At this point it basically sucks to try to run and read a Canon rumors blog. Months upon months of conflicting rumors with no real news. Canon needs to get back in the game with some bodies and lenses. Not the ones already announced a half year ago, those don't count. 

You look at the nikon and 43 rumors sites and there is alway interesting stuff going on there. Canon = meh. I don't blame Craig, but when there is nothing to report or the stuff that does get reported is constantly falling prey to contradictions you got to take note.

Hopefully something will come out soon that isn't a rebel.


----------



## Master_of_the_Universe (Jan 21, 2011)

Big resolution could mean that Canon could ditch the low pass filter.

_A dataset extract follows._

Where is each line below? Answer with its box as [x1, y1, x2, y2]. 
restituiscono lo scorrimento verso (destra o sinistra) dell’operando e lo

Big resolution combined with a fast processor could mean Canon could implement true pixel binning.
This means much, much better high ISO image quality but at lower resolution.
However if the sensor has big resolution to begin with, you can afford to ditch some resolution to get very clean high ISO.

sRAW formats are already in place except unfortunately without the pixel binning.
Maybe Canon can take the next step with the release of the 1Ds MK IV?

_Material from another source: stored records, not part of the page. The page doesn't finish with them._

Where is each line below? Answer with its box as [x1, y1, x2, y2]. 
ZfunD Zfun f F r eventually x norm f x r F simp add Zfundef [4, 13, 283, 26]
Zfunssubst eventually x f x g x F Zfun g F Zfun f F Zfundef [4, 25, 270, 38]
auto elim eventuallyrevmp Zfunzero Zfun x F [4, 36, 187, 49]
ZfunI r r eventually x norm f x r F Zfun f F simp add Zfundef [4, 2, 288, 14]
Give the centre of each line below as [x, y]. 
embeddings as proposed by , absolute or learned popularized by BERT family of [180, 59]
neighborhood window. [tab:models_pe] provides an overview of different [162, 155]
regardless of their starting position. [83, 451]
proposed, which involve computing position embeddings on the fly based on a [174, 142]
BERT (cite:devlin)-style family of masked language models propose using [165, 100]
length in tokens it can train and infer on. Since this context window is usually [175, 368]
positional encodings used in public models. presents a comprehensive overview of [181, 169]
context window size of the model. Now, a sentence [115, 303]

If they do, this could be really huge and could be the feature that keeps getting rumoured about.


----------



## traveller (Jan 21, 2011)

Justin said:


> At this point it basically sucks to try to run and read a Canon rumors blog. Months upon months of conflicting rumors with no real news. Canon needs to get back in the game with some bodies and lenses. Not the ones already announced a half year ago, those don't count.
> 
> You look at the nikon and 43 rumors sites and there is alway interesting stuff going on there. Canon = meh. I don't blame Craig, but when there is nothing to report or the stuff that does get reported is constantly falling prey to contradictions you got to take note.
> 
> Hopefully something will come out soon that isn't a rebel.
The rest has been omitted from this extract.